Requirement: Find the line with "The ManagementContext custom" and the line with "La figura anterior" in the entries below; output exactly those two lines, every line between them, and no others.

The records:
====

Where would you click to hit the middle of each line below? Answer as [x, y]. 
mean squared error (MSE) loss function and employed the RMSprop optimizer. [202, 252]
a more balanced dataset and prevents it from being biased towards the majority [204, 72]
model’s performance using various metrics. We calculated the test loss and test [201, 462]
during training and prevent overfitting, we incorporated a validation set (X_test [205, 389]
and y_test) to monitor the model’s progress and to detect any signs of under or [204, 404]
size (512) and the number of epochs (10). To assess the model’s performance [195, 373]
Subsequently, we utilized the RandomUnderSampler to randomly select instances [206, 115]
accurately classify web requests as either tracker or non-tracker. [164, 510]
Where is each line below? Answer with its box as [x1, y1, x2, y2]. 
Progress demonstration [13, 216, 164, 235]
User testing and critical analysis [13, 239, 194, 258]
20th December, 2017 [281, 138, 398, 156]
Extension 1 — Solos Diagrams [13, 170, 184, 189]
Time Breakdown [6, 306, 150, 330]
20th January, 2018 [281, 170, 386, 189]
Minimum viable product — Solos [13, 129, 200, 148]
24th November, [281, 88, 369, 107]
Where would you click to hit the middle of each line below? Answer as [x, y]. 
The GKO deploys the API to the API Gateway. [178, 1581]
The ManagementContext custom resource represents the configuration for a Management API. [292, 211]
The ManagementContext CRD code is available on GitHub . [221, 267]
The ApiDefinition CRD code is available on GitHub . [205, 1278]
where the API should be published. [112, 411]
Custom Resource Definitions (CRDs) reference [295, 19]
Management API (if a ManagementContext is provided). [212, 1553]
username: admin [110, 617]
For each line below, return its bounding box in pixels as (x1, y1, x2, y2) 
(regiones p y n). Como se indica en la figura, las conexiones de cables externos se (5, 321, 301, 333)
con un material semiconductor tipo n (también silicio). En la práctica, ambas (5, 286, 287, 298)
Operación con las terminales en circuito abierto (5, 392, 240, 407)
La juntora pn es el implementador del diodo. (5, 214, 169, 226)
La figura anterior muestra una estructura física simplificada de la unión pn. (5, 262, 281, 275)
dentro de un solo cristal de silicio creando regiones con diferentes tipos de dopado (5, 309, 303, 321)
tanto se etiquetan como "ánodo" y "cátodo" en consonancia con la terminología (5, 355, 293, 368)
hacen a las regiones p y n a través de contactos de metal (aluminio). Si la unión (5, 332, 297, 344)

====

Output for this task:
The ManagementContext custom resource represents the configuration for a Management API. [292, 211]
The ManagementContext CRD code is available on GitHub . [221, 267]
The ApiDefinition CRD code is available on GitHub . [205, 1278]
where the API should be published. [112, 411]
Custom Resource Definitions (CRDs) reference [295, 19]
Management API (if a ManagementContext is provided). [212, 1553]
username: admin [110, 617]
For each line below, return its bounding box in pixels as (x1, y1, x2, y2) 
(regiones p y n). Como se indica en la figura, las conexiones de cables externos se (5, 321, 301, 333)
con un material semiconductor tipo n (también silicio). En la práctica, ambas (5, 286, 287, 298)
Operación con las terminales en circuito abierto (5, 392, 240, 407)
La juntora pn es el implementador del diodo. (5, 214, 169, 226)
La figura anterior muestra una estructura física simplificada de la unión pn. (5, 262, 281, 275)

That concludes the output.